Identification of human-specific start codons

Pairwise genome alignments (Syntenic Net) between the human (hg38) and chimpanzee (panTro6), gorilla (gorGor4), and orangutan (ponAbe3) were downloaded from the USCS genome browser19. The annotation of the human genome was from GENCODE v3018, and the annotation for the chimpanzee genome (NCBI.105) was from NCBI RefSeq20.
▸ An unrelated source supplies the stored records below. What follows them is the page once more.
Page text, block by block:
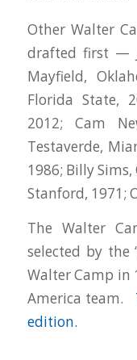
Other Walter
drafted first —
Mayfield,
Florida State,
2012; Cam
Testaverde,
1986; Billy
Stanford, 1971;
The Walter
selected by the
Walter Camp in
America team.
edition.

To reduce the possible false positives caused by misalignment and non-orthologous alignment, only the ‘one-to-one’ alignments (reciprocal single hit) were kept. Based on the filtered genome alignments, we identified all mutations which have different alleles between the human and chimpanzee genomes. If a mutation was located in the annotated start codon of a transcript and its homologous sequence in the chimpanzee genome was within the 5’UTR of a transcript, it was identified as a candidate mutation that introduced a human-specific start codon. Then the alleles at the mutation position in the human genomes were compared with their orthologous alleles in gorilla and orangutan, and a mutation was dropped if either gorilla or orangutan had the same allele as the human. Then we examined the remaining mutations in 2,504 individuals from the 1000 Genomes Project, and only the ones that were monomorphic in all of the 2,504 individuals were considered as fixed in the human populations. Finally, only the mutations fixed in the human populations were kept, and the start codons generated by those remaining mutations were considered human-specific start codons.

Processing of ribosome profiling dataset

The ribosome profiling data of 62 Yoruba individuals were from dataset GSE6174221 of the NCBI GEO database. The ribosome profiling data of four Yoruba individuals and five chimpanzee samples were from dataset GSE7180822 of the NCBI GEO database.
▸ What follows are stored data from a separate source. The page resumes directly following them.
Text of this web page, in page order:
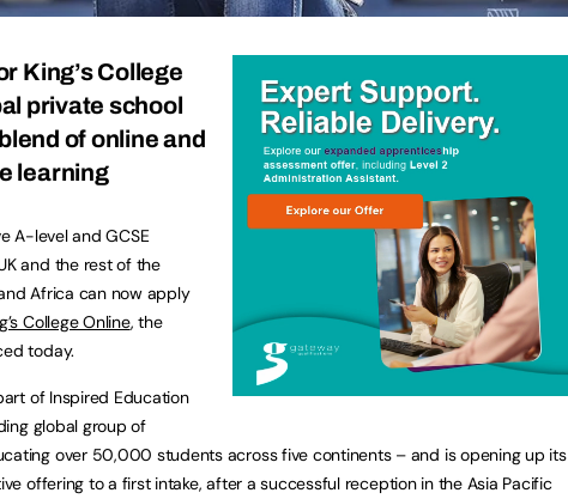
King’s College
private school
of online and
learning
A-level and GCSE
and the rest of the
Africa can now apply
College Online, the
today.
of Inspired Education
global group of
over 50,000 students across five continents – and is opening up its
offering to a first intake, after a successful reception in the Asia Pacific

All reads were mapped to the curated non-coding RNA (including rRNAs, tRNAs, and snRNAs)23,24,25 databases using STAR (2.7.1a)26, and the reads mapped to any non-coding RNA were dropped. Then, the remaining reads were mapped to the reference genome using STAR, and only the uniquely mapped reads with a length between 26 and 32nt were kept. The starting position of the P-site for each read was estimated using the 12th nucleotide from 5’ end for the reads with a length between 26 and 29nt and the 13th nucleotide from 5’end for the reads with a length between 30 and 32nt. Read counts at P-sites were normalized to the unit ‘reads per million’ (RPM) across the genome to represent the ribosome occupancy at every single nucleotide. Obvious periodicity was observed for the normalized read count at coding sequences (Supplementary Fig. 3). To calculate the ribosome occupancy for each codon, the RPMs at the first nucleotide of the codon, the second nucleotide of the codon, and the nucleotide before the first nucleotide of the codon were added up to tolerate error in the cleavage of ribosome footprint.
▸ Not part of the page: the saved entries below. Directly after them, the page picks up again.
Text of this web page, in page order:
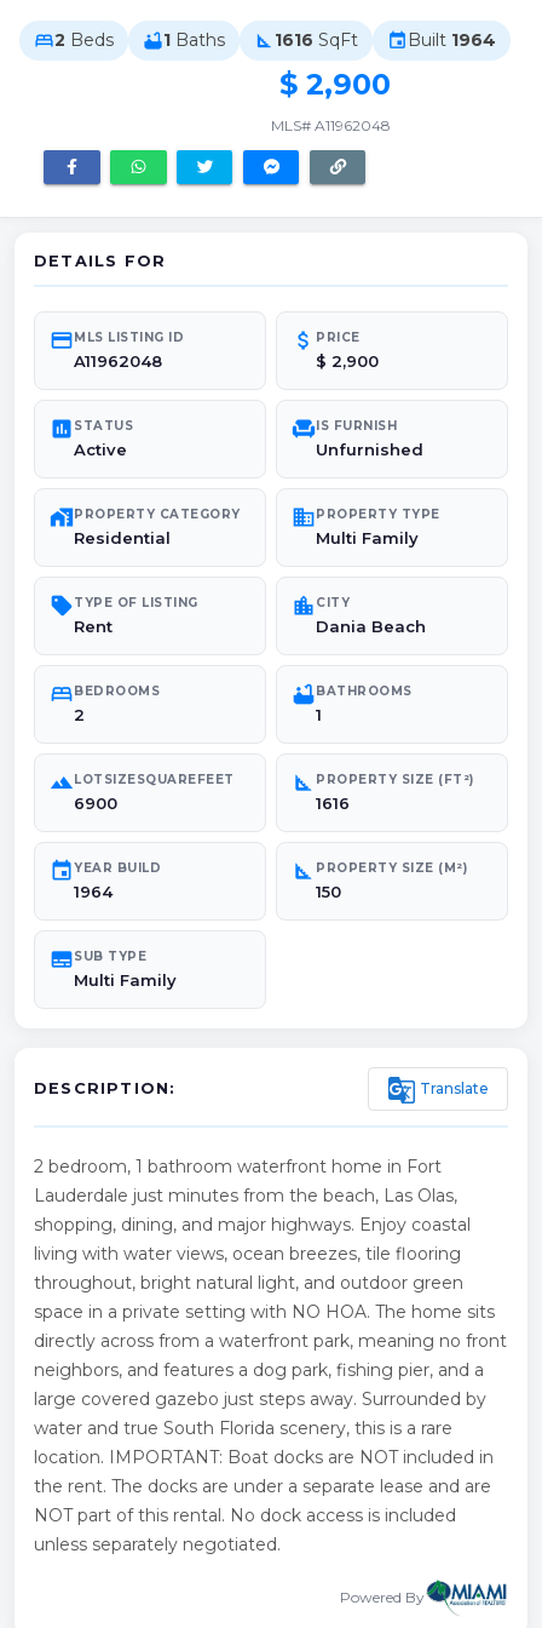
bed2 Beds bathtub1 Baths square_foot 1616 SqFt event Built 1964
$ 2,900
MLS# A11962048
DETAILS FOR
credit_cardMLS LISTING ID
A11962048
attach_money PRICE
$ 2,900
poll STATUS
Active
chairIS FURNISH
Unfurnished
maps_home_workPROPERTY CATEGORY
Residential
domainPROPERTY TYPE
Multi Family
sellTYPE OF LISTING
Rent
location_city CITY
Dania Beach
bedBEDROOMS
2
bathtubBATHROOMS
1
landscapeLOTSIZESQUAREFEET
6900
square_foot PROPERTY SIZE (FT²)
1616
eventYEAR BUILD
1964
square_foot PROPERTY SIZE (M²)
150
subtitlesSUB TYPE
Multi Family
DESCRIPTION: g_translate Translate
2 bedroom, 1 bathroom waterfront home in Fort
Lauderdale just minutes from the beach, Las Olas,
shopping, dining, and major highways. Enjoy coastal
living with water views, ocean breezes, tile flooring
throughout, bright natural light, and outdoor green
space in a private setting with NO HOA. The home sits
directly across from a waterfront park, meaning no front
neighbors, and features a dog park, fishing pier, and a
large covered gazebo just steps away. Surrounded by
water and true South Florida scenery, this is a rare
location. IMPORTANT: Boat docks are NOT included in
the rent. The docks are under a separate lease and are
NOT part of this rental. No dock access is included
unless separately negotiated.
Powered By

Estimation of evolution rate

PAML (4.9j)14 was used to estimate the ratio between the nonsynonymous mutation rate and synonymous mutation rate, which is known as Ka/Ks or ω. Different branch models were compared to address whether the human branch had a higher Ka/Ks value than the other branches. The first model assumed a fixed Ka/Ks value (ω0) across all branches (Fig. 3a), and the second model assumes the human branch had an independent Ka/Ks value (ω1) and the other branches shared the same Ka/Ks value (ω0) (Fig. 3b). The third and fourth models assumed the chimpanzee branch or the gorilla brand had independent Ka/Ks values correspondingly (Supplementary Fig. 2a and 2b). The significance of the difference between the likelihoods of models was evaluated using the Chi-squared test.